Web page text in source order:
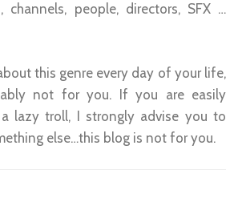
channels, people, directors, SFX …
this genre every day of your life,
not for you. If you are easily
lazy troll, I strongly advise you to
else…this blog is not for you.
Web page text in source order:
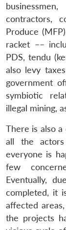
contractors,
Produce
racket ––
PDS, tendu
also levy
government
symbiotic
illegal mining,
There is also
all the
everyone is
few
Eventually,
completed, it
affected
the projects
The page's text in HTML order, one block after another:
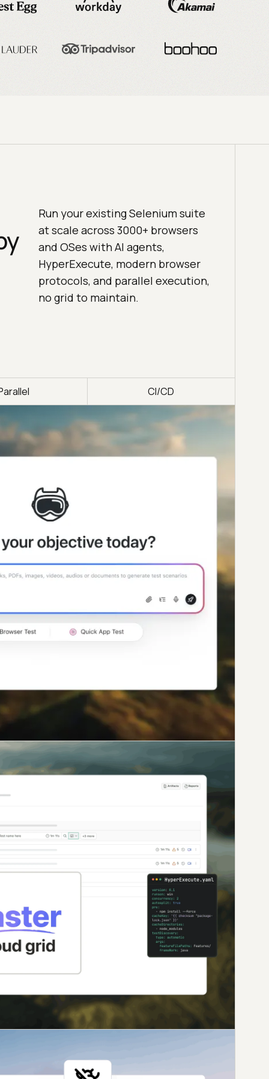
Run your existing Selenium suite
at scale across 3000+ browsers
and OSes with AI agents,
HyperExecute, modern browser
protocols, and parallel execution,
no grid to maintain.
CI/CD
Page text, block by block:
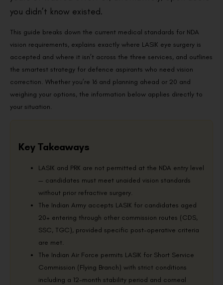
you didn’t know existed.
This guide breaks down the current medical standards for NDA
vision requirements, explains exactly where LASIK eye surgery is
accepted and where it isn’t across the three services, and outlines
the smartest strategy for defence aspirants who need vision
correction. Whether you’re 16 and planning ahead or 20 and
weighing your options, the information below applies directly to
your situation.
Key Takeaways
LASIK and PRK are not permitted at the NDA entry level
— candidates must meet unaided vision standards
without prior refractive surgery.
The Indian Army accepts LASIK for candidates aged
20+ entering through other commission routes (CDS,
SSC, TGC), provided specific post-operative criteria
are met.
The Indian Air Force permits LASIK for Short Service
Commission (Flying Branch) with strict conditions
including a 12-month stability period and corneal
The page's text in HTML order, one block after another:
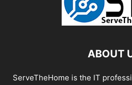
ABOUT
ServeTheHome is the IT
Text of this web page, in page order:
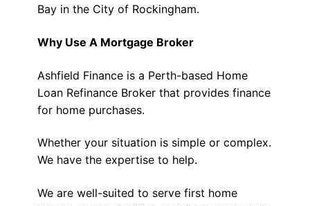
Bay in the City of Rockingham.
Why Use A Mortgage Broker
Ashfield Finance is a Perth-based Home
Loan Refinance Broker that provides finance
for home purchases.
Whether your situation is simple or complex.
We have the expertise to help.
We are well-suited to serve first home
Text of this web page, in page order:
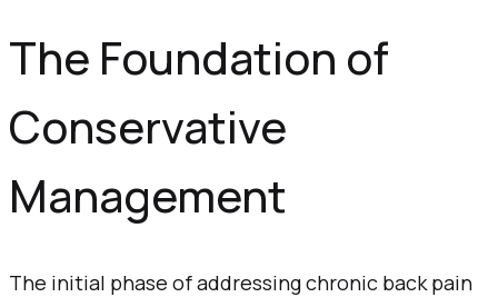
The Foundation of
Conservative
Management
The initial phase of addressing chronic back pain
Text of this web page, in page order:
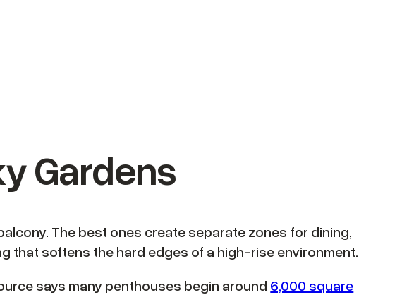
Gardens
The best ones create separate zones for dining,
that softens the hard edges of a high-rise environment.
says many penthouses begin around 6,000 square
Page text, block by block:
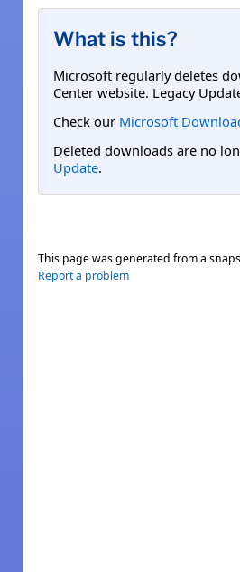
What is this?
Microsoft regularly deletes
Center website. Legacy
Check our Microsoft
Deleted downloads are no
Update.
This page was generated from a
Report a problem
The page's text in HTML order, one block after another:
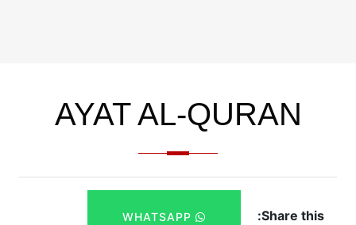
AYAT AL-QURAN
Share this:
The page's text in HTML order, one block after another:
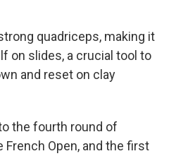
quadriceps, making it
on slides, a crucial tool to
and reset on clay
the fourth round of
Open, and the first
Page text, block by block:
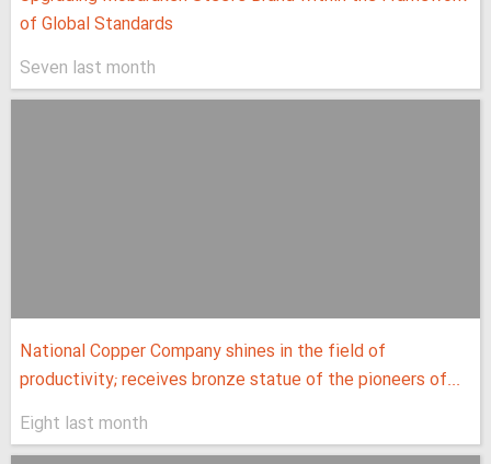
of Global Standards
Seven last month
National Copper Company shines in the field of
productivity; receives bronze statue of the pioneers of...
Eight last month
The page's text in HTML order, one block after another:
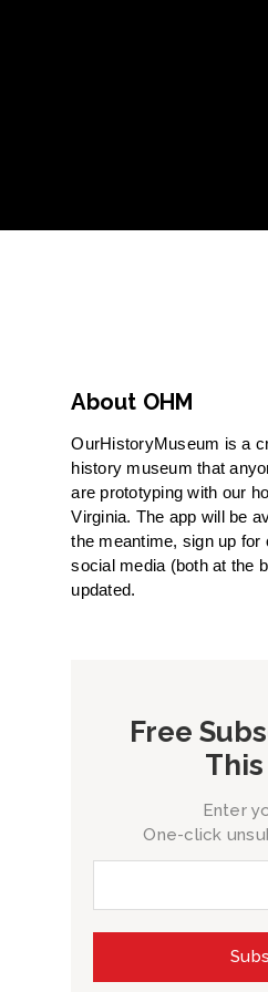
About OHM
OurHistoryMuseum is a
history museum that
are prototyping with our
Virginia. The app will be
the meantime, sign up
social media (both at the
updated.
Free
Enter
One-click
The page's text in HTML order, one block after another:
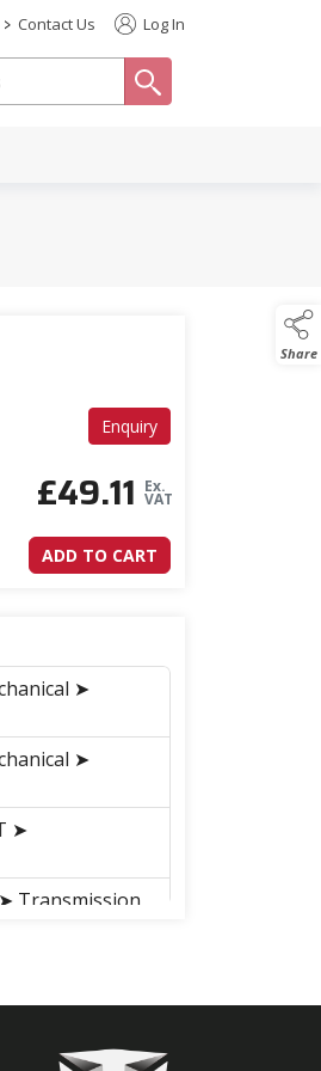
> Contact Us Log In
Share
Enquiry
£49.11 Ex.
VAT
ADD TO CART
➤
➤
➤
Transmission
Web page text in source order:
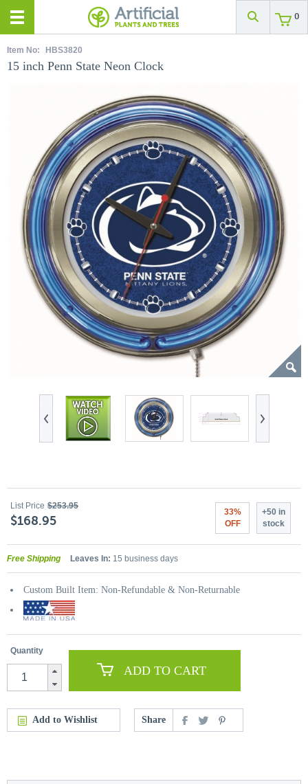
0
Item No: HBS3820
15 inch Penn State Neon Clock
List Price $253.95
$168.95
33%
OFF
+50 in
stock
Free Shipping Leaves In: 15 business days
Custom Built Item: Non-Refundable & Non-Returnable
Quantity
ADD TO CART
Add to Wishlist Share
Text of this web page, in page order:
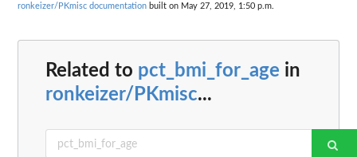
ronkeizer/PKmisc documentation built on May 27, 2019, 1:50 p.m.
Related to pct_bmi_for_age in
ronkeizer/PKmisc...
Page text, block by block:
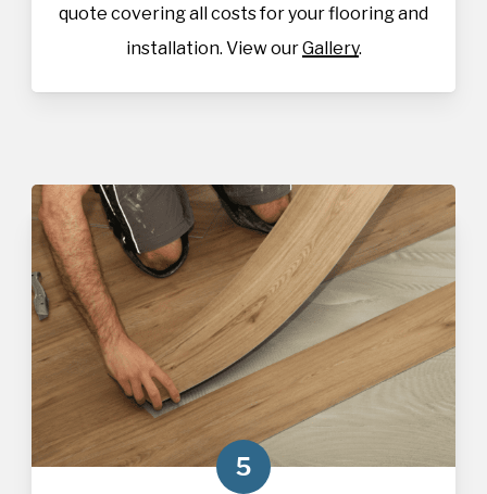
quote covering all costs for your flooring and
installation. View ourGallery.
5
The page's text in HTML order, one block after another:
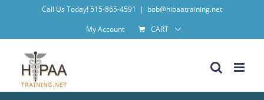
Call Us Today! 515-865-4591 | bob@hipaatraining.net
My Account
CART
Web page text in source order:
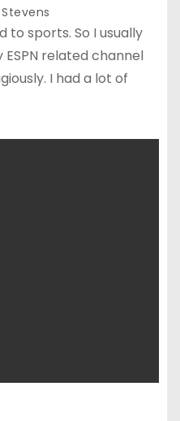
to sports. So I usually
related channel
I had a lot of
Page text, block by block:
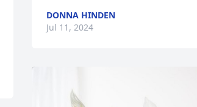
DONNA HINDEN
Jul 11, 2024
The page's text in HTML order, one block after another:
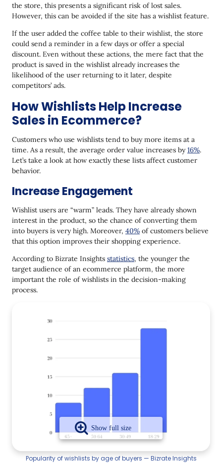
the store, this presents a significant risk of lost sales.
However, this can be avoided if the site has a wishlist feature.
If the user added the coffee table to their wishlist, the store
could send a reminder in a few days or offer a special
discount. Even without these actions, the mere fact that the
product is saved in the wishlist already increases the
likelihood of the user returning to it later, despite
competitors’ ads.
How Wishlists Help Increase
Sales in Ecommerce?
Customers who use wishlists tend to buy more items at a
time. As a result, the average order value increases by16%.
Let’s take a look at how exactly these lists affect customer
behavior.
Increase Engagement
Wishlist users are “warm” leads. They have already shown
interest in the product, so the chance of converting them
into buyers is very high. Moreover, 40% of customers believe
that this option improves their shopping experience.
According to Bizrate Insights statistics, the younger the
target audience of an ecommerce platform, the more
important the role of wishlists in the decision-making
process.
Popularity of wishlists by age of buyers — Bizrate Insights
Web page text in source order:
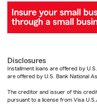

********

- [Your goal]
The task calls for repeating each line above exactly while excluding the pictures.

- [Result of this exercise]
Web page text in source order:
channels, people, directors, SFX …
this genre every day of your life,
not for you. If you are easily
lazy troll, I strongly advise you to
else…this blog is not for you.
Web page text in source order:
contractors,
Produce
racket ––
PDS, tendu
also levy
government
symbiotic
illegal mining,
There is also
all the
everyone is
few
Eventually,
completed, it
affected
the projects
The page's text in HTML order, one block after another:
Run your existing Selenium suite
at scale across 3000+ browsers
and OSes with AI agents,
HyperExecute, modern browser
protocols, and parallel execution,
no grid to maintain.
CI/CD
Page text, block by block:
you didn’t know existed.
This guide breaks down the current medical standards for NDA
vision requirements, explains exactly where LASIK eye surgery is
accepted and where it isn’t across the three services, and outlines
the smartest strategy for defence aspirants who need vision
correction. Whether you’re 16 and planning ahead or 20 and
weighing your options, the information below applies directly to
your situation.
Key Takeaways
LASIK and PRK are not permitted at the NDA entry level
— candidates must meet unaided vision standards
without prior refractive surgery.
The Indian Army accepts LASIK for candidates aged
20+ entering through other commission routes (CDS,
SSC, TGC), provided specific post-operative criteria
are met.
The Indian Air Force permits LASIK for Short Service
Commission (Flying Branch) with strict conditions
including a 12-month stability period and corneal
The page's text in HTML order, one block after another:
ABOUT
ServeTheHome is the IT
Text of this web page, in page order:
Bay in the City of Rockingham.
Why Use A Mortgage Broker
Ashfield Finance is a Perth-based Home
Loan Refinance Broker that provides finance
for home purchases.
Whether your situation is simple or complex.
We have the expertise to help.
We are well-suited to serve first home
Text of this web page, in page order:
The Foundation of
Conservative
Management
The initial phase of addressing chronic back pain
Text of this web page, in page order:
Gardens
The best ones create separate zones for dining,
that softens the hard edges of a high-rise environment.
says many penthouses begin around 6,000 square
Page text, block by block:
What is this?
Microsoft regularly deletes
Center website. Legacy
Check our Microsoft
Deleted downloads are no
Update.
This page was generated from a
Report a problem
The page's text in HTML order, one block after another:
AYAT AL-QURAN
Share this:
The page's text in HTML order, one block after another:
quadriceps, making it
on slides, a crucial tool to
and reset on clay
the fourth round of
Open, and the first
Page text, block by block:
of Global Standards
Seven last month
National Copper Company shines in the field of
productivity; receives bronze statue of the pioneers of...
Eight last month
The page's text in HTML order, one block after another:
About OHM
OurHistoryMuseum is a
history museum that
are prototyping with our
Virginia. The app will be
the meantime, sign up
social media (both at the
updated.
Free
Enter
One-click
The page's text in HTML order, one block after another:
> Contact Us Log In
Share
Enquiry
£49.11 Ex.
VAT
ADD TO CART
➤
➤
➤
Transmission
Web page text in source order:
0
Item No: HBS3820
15 inch Penn State Neon Clock
List Price $253.95
$168.95
33%
OFF
+50 in
stock
Free Shipping Leaves In: 15 business days
Custom Built Item: Non-Refundable & Non-Returnable
Quantity
ADD TO CART
Add to Wishlist Share
Text of this web page, in page order:
ronkeizer/PKmisc documentation built on May 27, 2019, 1:50 p.m.
Related to pct_bmi_for_age in
ronkeizer/PKmisc...
Page text, block by block:
quote covering all costs for your flooring and
installation. View ourGallery.
5
The page's text in HTML order, one block after another:
Call Us Today! 515-865-4591 | bob@hipaatraining.net
My Account
CART
Web page text in source order:
to sports. So I usually
related channel
I had a lot of
Page text, block by block:
DONNA HINDEN
Jul 11, 2024
The page's text in HTML order, one block after another:
the store, this presents a significant risk of lost sales.
However, this can be avoided if the site has a wishlist feature.
If the user added the coffee table to their wishlist, the store
could send a reminder in a few days or offer a special
discount. Even without these actions, the mere fact that the
product is saved in the wishlist already increases the
likelihood of the user returning to it later, despite
competitors’ ads.
How Wishlists Help Increase
Sales in Ecommerce?
Customers who use wishlists tend to buy more items at a
time. As a result, the average order value increases by16%.
Let’s take a look at how exactly these lists affect customer
behavior.
Increase Engagement
Wishlist users are “warm” leads. They have already shown
interest in the product, so the chance of converting them
into buyers is very high. Moreover, 40% of customers believe
that this option improves their shopping experience.
According to Bizrate Insights statistics, the younger the
target audience of an ecommerce platform, the more
important the role of wishlists in the decision-making
process.
Popularity of wishlists by age of buyers — Bizrate Insights
Web page text in source order:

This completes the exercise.